Exercise directions -
Look through the material below and copy exactly the lines from the line with "Den Burg [82, 305]" to the line with "Berat Panel /m2 : 20Kg/m2 [155, 110]", those two lines included.
(Supplied material begins)
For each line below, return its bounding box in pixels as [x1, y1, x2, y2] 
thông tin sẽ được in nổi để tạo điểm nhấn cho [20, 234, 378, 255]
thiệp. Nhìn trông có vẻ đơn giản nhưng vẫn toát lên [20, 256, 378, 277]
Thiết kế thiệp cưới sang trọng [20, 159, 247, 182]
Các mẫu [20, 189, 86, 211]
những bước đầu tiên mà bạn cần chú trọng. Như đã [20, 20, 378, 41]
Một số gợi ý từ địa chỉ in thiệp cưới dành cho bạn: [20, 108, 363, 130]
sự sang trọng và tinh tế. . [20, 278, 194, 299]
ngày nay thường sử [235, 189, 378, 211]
(Supplied material ends)
(Supplied material begins)
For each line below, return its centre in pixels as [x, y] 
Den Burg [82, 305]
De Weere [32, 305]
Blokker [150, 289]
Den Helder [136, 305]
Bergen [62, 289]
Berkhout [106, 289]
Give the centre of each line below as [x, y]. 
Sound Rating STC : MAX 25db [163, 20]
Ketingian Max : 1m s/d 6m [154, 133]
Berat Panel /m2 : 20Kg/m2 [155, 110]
(Supplied material ends)
Task output -
Den Burg [82, 305]
De Weere [32, 305]
Blokker [150, 289]
Den Helder [136, 305]
Bergen [62, 289]
Berkhout [106, 289]
Give the centre of each line below as [x, y]. 
Sound Rating STC : MAX 25db [163, 20]
Ketingian Max : 1m s/d 6m [154, 133]
Berat Panel /m2 : 20Kg/m2 [155, 110]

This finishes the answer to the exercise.